### WHAT IS NEEDED
Only the lines from the top of the records below through the line containing "Github: https://github.com/4teamwork/ftw.shop (85, 368)" should be printed, exactly and without pictures.

[[ PROVIDED RECORDS open ]]

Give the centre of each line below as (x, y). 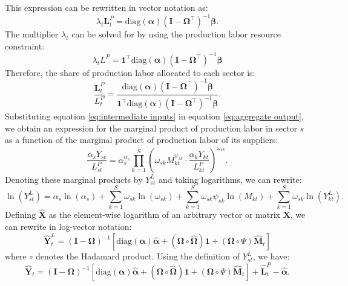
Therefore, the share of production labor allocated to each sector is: (130, 72)
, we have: (271, 256)
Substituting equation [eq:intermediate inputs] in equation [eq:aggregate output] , (154, 116)
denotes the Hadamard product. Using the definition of (137, 256)
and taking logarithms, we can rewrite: (230, 179)
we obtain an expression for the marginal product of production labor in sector (151, 128)
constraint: (25, 46)
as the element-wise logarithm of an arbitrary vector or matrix (164, 214)
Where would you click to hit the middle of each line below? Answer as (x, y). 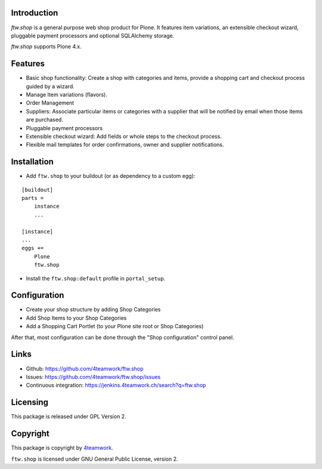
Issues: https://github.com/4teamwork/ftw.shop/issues (93, 377)
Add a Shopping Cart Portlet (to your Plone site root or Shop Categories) (115, 326)
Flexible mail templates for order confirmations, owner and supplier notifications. (125, 145)
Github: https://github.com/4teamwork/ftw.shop (85, 368)
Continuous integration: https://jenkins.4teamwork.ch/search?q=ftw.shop (116, 385)
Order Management (50, 103)
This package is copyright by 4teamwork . (62, 448)
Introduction (35, 13)
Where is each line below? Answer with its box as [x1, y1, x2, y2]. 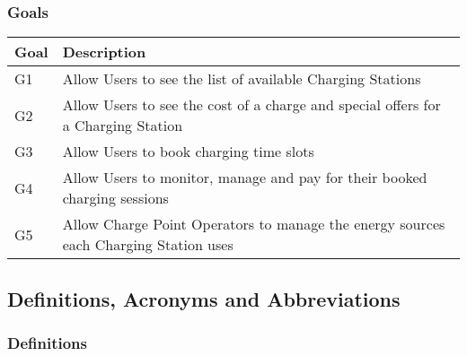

[[ PROVIDED RECORDS closed ]]

### EXERCISE RESPONSE
Give the centre of each line below as (x, y). 
Therefore, the share of production labor allocated to each sector is: (130, 72)
, we have: (271, 256)
Substituting equation [eq:intermediate inputs] in equation [eq:aggregate output] , (154, 116)
denotes the Hadamard product. Using the definition of (137, 256)
and taking logarithms, we can rewrite: (230, 179)
we obtain an expression for the marginal product of production labor in sector (151, 128)
constraint: (25, 46)
as the element-wise logarithm of an arbitrary vector or matrix (164, 214)
Where would you click to hit the middle of each line below? Answer as (x, y). 
Issues: https://github.com/4teamwork/ftw.shop/issues (93, 377)
Add a Shopping Cart Portlet (to your Plone site root or Shop Categories) (115, 326)
Flexible mail templates for order confirmations, owner and supplier notifications. (125, 145)
Github: https://github.com/4teamwork/ftw.shop (85, 368)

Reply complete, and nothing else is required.